Diskriminasi Perempuan dari Masa Ke Masa
artikel
Mayorita
Hidup di sebuah negara yang memiliki system patriaki memang menjadi sebuah perjuangan sendiri untuk wanita. Selalu dibanding-bandingkan dan dinomor duakan dari lelaki hampir dalam segala hal. Kita pun sebenarnya menyadari bahwa system patriaki tersebut tak langsung muncul begitu saja, pastinya ada sejarah dibelakangnya yang memberikan pengaruh sangat kuat. Mari sejenak kita kembali pada beratus tahun silam, ketika Indonesia masih terpecah dalam beberapa kerajaan-kerjaan, kita ambil saja contoh yang terdekat yaitu Kerajaan Jawa.
Dalam kerajaan Jawa terdapat istilah selir, yaitu perempuan yang diikat oleh Raja namun tidak berstatus sebagai istri syah. Raja berhak memilih wanita manapun untuk menjadi selirnya dan tak jarang selir merupakan hadiah untuk sang Raja. Para selir hidup di sekeliling raja meski tugasnya hanya membuat raja jadi senang. Pada saat itu, memiliki anak seorang selir adalah sebuah prestasi, sehingga tak jarang banyak abdi dalem sengaja mengirim anak gadisnya ke istana dengan maksud akan menarik perhatian raja.
Berbicara tentang dunia perseliran, ada hal yang sangat berbeda antara selir seorang Raja dengan selir seorang Kumpeni atau Bangsa Eropa yang hidup di tanah Jawa kala itu.
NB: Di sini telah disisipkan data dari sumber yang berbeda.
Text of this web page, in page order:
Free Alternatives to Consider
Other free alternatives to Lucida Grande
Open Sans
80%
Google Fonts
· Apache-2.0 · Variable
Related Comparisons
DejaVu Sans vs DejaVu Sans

Selir seorang Kumpeni akan dijuluki Nyai atau gundik. Gundik bertugas untuk melayani kebutuhan secara lahir maupun batin, jadi tak hanya urusan dapur dan rumah saja, namun juga urusan ranjang menjadi tugasnya. Sama halnya dengan selir, kebanyakan Nyai berasal dari golongan rakyat miskin. Seringkali kemiskinan menjadi sebuah alasan yang kuat orang tua untuk menjual anak gadisnya pada seorang Kumpeni. Beda istilah, namun kontennya sama yaitu menjual gadis pada golongantertentu untuk mendapatkan manfaat tertentu pula.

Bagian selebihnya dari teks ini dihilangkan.